On one end of the spectrum of the first latent feature we have categories for liberal ideology, voting for Hillary Clinton in 2016, identifying as a Democrat, and supporting free college and educational loan forgiveness a great deal. On the other end we have categories for voting for Trump in 2016, no worry about the economy, and a great deal of opposition to free college, loan forgiveness, and universal basic income. This first latent feature appears to be the left-right ideological dimension.

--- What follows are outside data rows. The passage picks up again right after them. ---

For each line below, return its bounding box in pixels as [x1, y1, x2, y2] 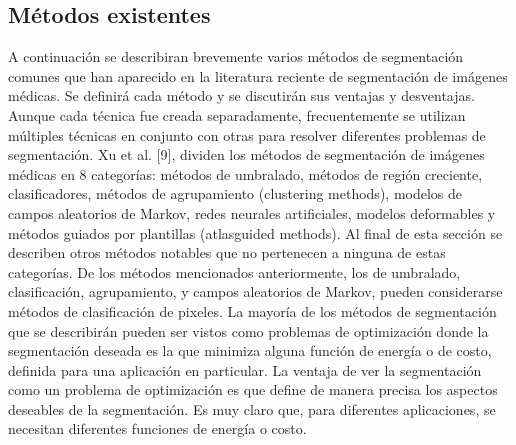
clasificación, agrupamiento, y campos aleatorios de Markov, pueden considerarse [8, 281, 503, 302]
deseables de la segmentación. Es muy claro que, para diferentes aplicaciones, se [8, 398, 496, 419]
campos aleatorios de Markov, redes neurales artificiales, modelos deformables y [8, 202, 496, 223]
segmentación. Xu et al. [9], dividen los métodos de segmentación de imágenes [8, 144, 485, 165]
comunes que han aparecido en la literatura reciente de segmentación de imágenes [8, 65, 508, 86]
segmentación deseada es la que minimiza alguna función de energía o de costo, [8, 340, 492, 361]
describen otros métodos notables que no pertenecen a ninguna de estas [8, 242, 446, 263]
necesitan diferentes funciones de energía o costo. [8, 418, 307, 439]
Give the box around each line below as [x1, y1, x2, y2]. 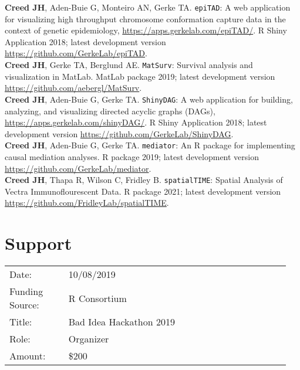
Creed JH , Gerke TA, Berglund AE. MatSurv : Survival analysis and [5, 59, 253, 71]
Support [5, 231, 72, 255]
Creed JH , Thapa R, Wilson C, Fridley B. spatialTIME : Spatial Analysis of [5, 174, 283, 186]
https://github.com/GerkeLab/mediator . [5, 162, 151, 174]
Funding [9, 284, 43, 298]
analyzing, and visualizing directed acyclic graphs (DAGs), [5, 104, 215, 117]
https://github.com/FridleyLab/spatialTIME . [5, 196, 169, 209]
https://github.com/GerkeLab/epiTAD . [5, 47, 147, 59]
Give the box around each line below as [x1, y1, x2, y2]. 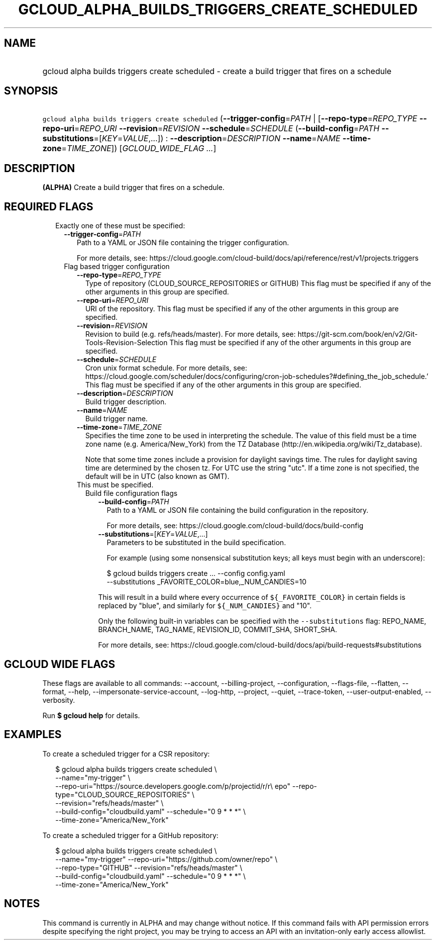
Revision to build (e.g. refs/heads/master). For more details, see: [85, 330, 296, 339]
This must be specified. [77, 480, 154, 489]
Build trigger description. [85, 397, 167, 406]
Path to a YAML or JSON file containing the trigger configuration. [77, 238, 289, 247]
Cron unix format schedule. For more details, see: [85, 364, 247, 373]
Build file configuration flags [85, 489, 178, 498]
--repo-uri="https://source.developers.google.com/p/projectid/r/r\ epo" [55, 781, 291, 790]
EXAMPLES [4, 728, 62, 741]
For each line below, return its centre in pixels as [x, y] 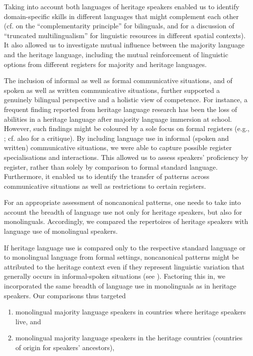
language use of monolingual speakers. [61, 231]
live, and [28, 321]
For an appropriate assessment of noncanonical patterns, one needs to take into [122, 202]
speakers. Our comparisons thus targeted [65, 295]
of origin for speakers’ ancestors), [65, 347]
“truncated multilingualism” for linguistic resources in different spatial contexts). [125, 35]
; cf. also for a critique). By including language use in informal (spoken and [116, 138]
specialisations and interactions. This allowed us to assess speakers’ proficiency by [126, 157]
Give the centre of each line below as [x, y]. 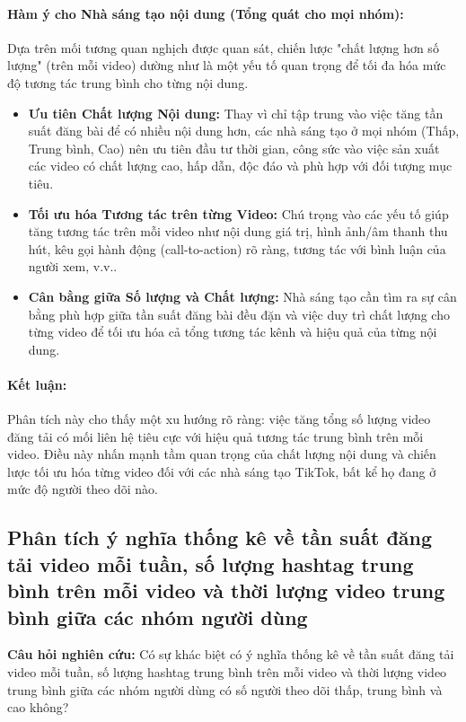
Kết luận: [37, 384]
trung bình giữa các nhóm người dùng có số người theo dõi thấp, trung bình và [225, 689]
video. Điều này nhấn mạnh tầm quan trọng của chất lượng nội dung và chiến [222, 454]
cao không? [38, 707]
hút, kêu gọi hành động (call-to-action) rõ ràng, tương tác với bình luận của [237, 248]
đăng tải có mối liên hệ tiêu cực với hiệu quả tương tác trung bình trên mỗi [215, 436]
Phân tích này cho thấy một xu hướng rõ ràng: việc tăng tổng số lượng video [219, 419]
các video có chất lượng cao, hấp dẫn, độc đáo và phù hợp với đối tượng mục [240, 166]
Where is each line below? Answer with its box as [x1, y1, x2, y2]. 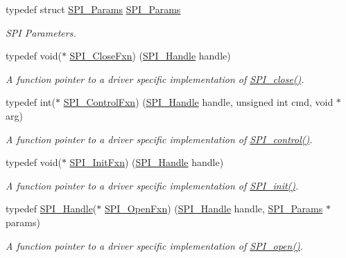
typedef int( [6, 95, 55, 109]
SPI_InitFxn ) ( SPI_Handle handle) [69, 155, 224, 169]
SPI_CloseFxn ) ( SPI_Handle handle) [69, 48, 231, 63]
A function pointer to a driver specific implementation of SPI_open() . [6, 238, 304, 252]
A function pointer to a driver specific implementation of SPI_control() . [6, 131, 313, 146]
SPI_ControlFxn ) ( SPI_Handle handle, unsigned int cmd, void [63, 95, 334, 109]
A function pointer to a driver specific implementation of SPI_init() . [6, 178, 299, 192]
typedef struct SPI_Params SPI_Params [6, 2, 181, 16]
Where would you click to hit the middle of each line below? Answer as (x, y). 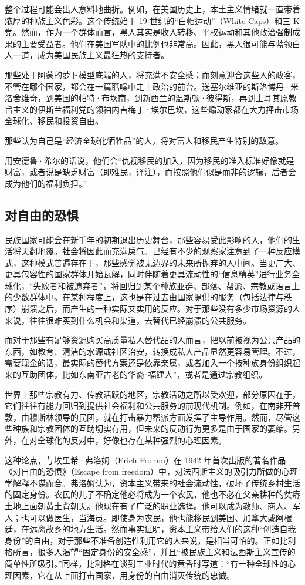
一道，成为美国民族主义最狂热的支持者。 (91, 55)
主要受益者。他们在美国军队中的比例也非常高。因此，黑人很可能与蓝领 (156, 43)
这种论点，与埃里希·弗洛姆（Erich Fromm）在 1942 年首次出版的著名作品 (145, 460)
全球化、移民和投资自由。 (54, 121)
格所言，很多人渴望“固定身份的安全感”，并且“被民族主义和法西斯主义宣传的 (150, 552)
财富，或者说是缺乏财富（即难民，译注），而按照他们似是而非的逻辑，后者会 (150, 172)
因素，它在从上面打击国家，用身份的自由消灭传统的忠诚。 (123, 575)
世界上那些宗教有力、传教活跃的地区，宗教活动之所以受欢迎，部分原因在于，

To understand the meaning of the second feature, we sort by the next column:

mca.column_coordinates(anes_cat).sort_values(1)
0 1
free_college_Favor a great deal -1.014847 -0.968491
forgive_loans_Favor a great deal -1.016875 -0.948424
universal_income_Favor a great deal -0.844009 -0.786340
confecon_Extremely worried -0.801452 -0.561893
ideology_Liberal -0.976584 -0.538803
... ... ...
universal_income_Neither favor nor oppose -0.468033 0.943652
vote16_Did not vote -0.305585 1.122217
forgive_loans_Neither favor nor oppose -0.357096 1.485278
free_college_Neither favor nor oppose -0.369833 1.552572
vote_Probably will not vote -0.414181 1.903506

61 rows × 2 columns

On one end of this scale we have positions that do not take a position: did not vote in 2016, probably will not vote in 2020, and neither favor nor oppose universal basic income, loan forgiveness, and free college. This second latent feature appears to measure voter apathy.